**GOAL OF THE EXERCISE:** Copying starts at the line containing "tired appearance." and stops after the last line of the records; each line is repeated exactly, and pictures are skipped.

·····

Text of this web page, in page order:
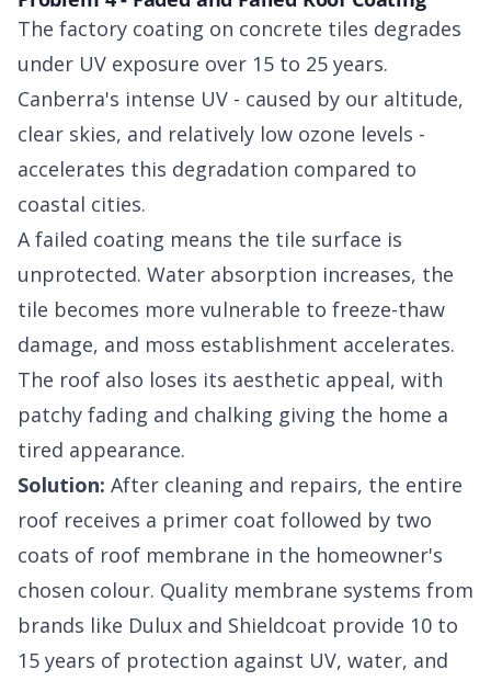
The factory coating on concrete tiles degrades
under UV exposure over 15 to 25 years.
Canberra's intense UV - caused by our altitude,
clear skies, and relatively low ozone levels -
accelerates this degradation compared to
coastal cities.
A failed coating means the tile surface is
unprotected. Water absorption increases, the
tile becomes more vulnerable to freeze-thaw
damage, and moss establishment accelerates.
The roof also loses its aesthetic appeal, with
patchy fading and chalking giving the home a
tired appearance.
Solution: After cleaning and repairs, the entire
roof receives a primer coat followed by two
coats of roof membrane in the homeowner's
chosen colour. Quality membrane systems from
brands like Dulux and Shieldcoat provide 10 to
15 years of protection against UV, water, and
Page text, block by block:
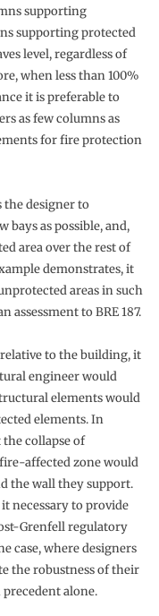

·····

**SOLVED PROBLEM:**
tired appearance.
Solution: After cleaning and repairs, the entire
roof receives a primer coat followed by two
coats of roof membrane in the homeowner's
chosen colour. Quality membrane systems from
brands like Dulux and Shieldcoat provide 10 to
15 years of protection against UV, water, and
Page text, block by block:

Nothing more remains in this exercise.